• [YOUR ASSIGNMENT]
Write out each record exactly as it stands. No pictures belong in the copy.

Dataset excerpts

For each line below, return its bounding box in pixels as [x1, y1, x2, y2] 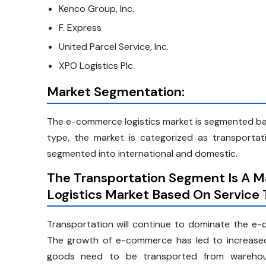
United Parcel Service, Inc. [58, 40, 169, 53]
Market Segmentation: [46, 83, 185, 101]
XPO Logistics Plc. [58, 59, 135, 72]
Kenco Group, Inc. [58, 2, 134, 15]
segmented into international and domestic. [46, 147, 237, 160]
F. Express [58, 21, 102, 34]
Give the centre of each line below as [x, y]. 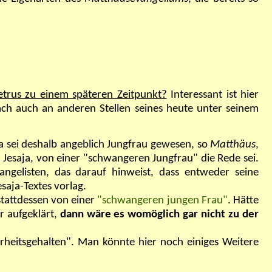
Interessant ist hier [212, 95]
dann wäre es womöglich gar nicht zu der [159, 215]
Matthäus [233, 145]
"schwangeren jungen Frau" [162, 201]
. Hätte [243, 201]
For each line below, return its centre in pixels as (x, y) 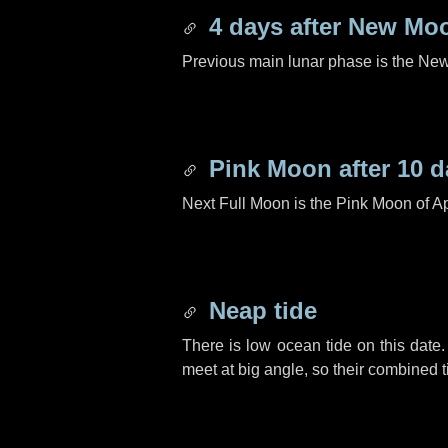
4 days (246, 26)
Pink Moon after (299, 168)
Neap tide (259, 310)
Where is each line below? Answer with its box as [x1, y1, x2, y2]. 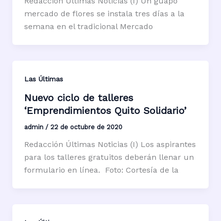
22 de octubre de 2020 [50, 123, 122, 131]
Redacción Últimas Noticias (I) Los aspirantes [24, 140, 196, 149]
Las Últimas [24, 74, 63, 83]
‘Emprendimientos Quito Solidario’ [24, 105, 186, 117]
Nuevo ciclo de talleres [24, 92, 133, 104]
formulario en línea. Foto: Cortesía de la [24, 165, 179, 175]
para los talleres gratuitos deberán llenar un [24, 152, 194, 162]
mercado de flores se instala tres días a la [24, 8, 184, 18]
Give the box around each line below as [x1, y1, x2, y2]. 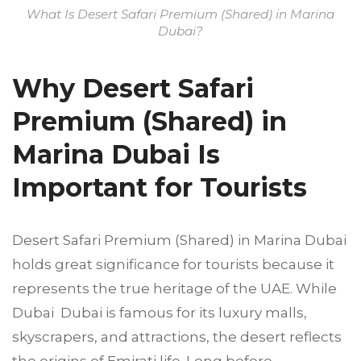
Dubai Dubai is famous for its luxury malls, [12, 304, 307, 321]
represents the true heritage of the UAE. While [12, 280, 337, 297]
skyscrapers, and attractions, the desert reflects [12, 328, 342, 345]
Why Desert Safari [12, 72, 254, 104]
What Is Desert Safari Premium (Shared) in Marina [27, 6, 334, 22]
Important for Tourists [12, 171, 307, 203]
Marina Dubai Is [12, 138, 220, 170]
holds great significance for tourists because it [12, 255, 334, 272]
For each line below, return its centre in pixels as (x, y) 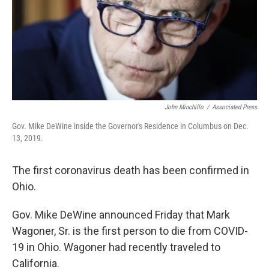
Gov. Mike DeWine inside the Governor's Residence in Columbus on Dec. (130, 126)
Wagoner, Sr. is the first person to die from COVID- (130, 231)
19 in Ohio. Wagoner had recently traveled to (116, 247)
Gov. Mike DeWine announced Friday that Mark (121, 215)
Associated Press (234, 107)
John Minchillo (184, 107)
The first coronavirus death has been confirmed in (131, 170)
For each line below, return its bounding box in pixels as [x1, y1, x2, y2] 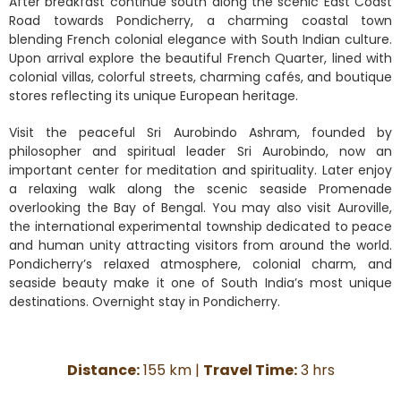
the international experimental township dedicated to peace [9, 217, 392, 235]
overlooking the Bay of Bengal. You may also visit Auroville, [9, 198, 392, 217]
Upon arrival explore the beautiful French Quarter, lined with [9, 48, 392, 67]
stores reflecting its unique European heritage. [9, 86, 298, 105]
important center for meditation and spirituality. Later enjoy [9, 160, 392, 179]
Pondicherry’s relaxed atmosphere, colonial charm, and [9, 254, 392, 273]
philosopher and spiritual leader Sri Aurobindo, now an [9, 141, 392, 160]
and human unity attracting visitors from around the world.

• [SOLVED EXERCISE]
For each line below, return its bounding box in pixels as [x1, y1, x2, y2] 
United Parcel Service, Inc. [58, 40, 169, 53]
Market Segmentation: [46, 83, 185, 101]
XPO Logistics Plc. [58, 59, 135, 72]
Kenco Group, Inc. [58, 2, 134, 15]
segmented into international and domestic. [46, 147, 237, 160]
F. Express [58, 21, 102, 34]
Give the centre of each line below as [x, y]. 
Interessant ist hier [212, 95]
dann wäre es womöglich gar nicht zu der [159, 215]
Matthäus [233, 145]
"schwangeren jungen Frau" [162, 201]
. Hätte [243, 201]
For each line below, return its centre in pixels as (x, y) 
4 days (246, 26)
Pink Moon after (299, 168)
Neap tide (259, 310)
Where is each line below? Answer with its box as [x1, y1, x2, y2]. 
22 de octubre de 2020 [50, 123, 122, 131]
Redacción Últimas Noticias (I) Los aspirantes [24, 140, 196, 149]
Las Últimas [24, 74, 63, 83]
‘Emprendimientos Quito Solidario’ [24, 105, 186, 117]
Nuevo ciclo de talleres [24, 92, 133, 104]
formulario en línea. Foto: Cortesía de la [24, 165, 179, 175]
para los talleres gratuitos deberán llenar un [24, 152, 194, 162]
mercado de flores se instala tres días a la [24, 8, 184, 18]
Give the box around each line below as [x1, y1, x2, y2]. 
Dubai Dubai is famous for its luxury malls, [12, 304, 307, 321]
represents the true heritage of the UAE. While [12, 280, 337, 297]
skyscrapers, and attractions, the desert reflects [12, 328, 342, 345]
Why Desert Safari [12, 72, 254, 104]
What Is Desert Safari Premium (Shared) in Marina [27, 6, 334, 22]
Important for Tourists [12, 171, 307, 203]
Marina Dubai Is [12, 138, 220, 170]
holds great significance for tourists because it [12, 255, 334, 272]
For each line below, return its centre in pixels as (x, y) 
Gov. Mike DeWine inside the Governor's Residence in Columbus on Dec. (130, 126)
Wagoner, Sr. is the first person to die from COVID- (130, 231)
19 in Ohio. Wagoner had recently traveled to (116, 247)
Gov. Mike DeWine announced Friday that Mark (121, 215)
Associated Press (234, 107)
John Minchillo (184, 107)
The first coronavirus death has been confirmed in (131, 170)
For each line below, return its bounding box in pixels as [x1, y1, x2, y2] 
the international experimental township dedicated to peace [9, 217, 392, 235]
overlooking the Bay of Bengal. You may also visit Auroville, [9, 198, 392, 217]
Upon arrival explore the beautiful French Quarter, lined with [9, 48, 392, 67]
stores reflecting its unique European heritage. [9, 86, 298, 105]
important center for meditation and spirituality. Later enjoy [9, 160, 392, 179]
Pondicherry’s relaxed atmosphere, colonial charm, and [9, 254, 392, 273]
philosopher and spiritual leader Sri Aurobindo, now an [9, 141, 392, 160]
and human unity attracting visitors from around the world.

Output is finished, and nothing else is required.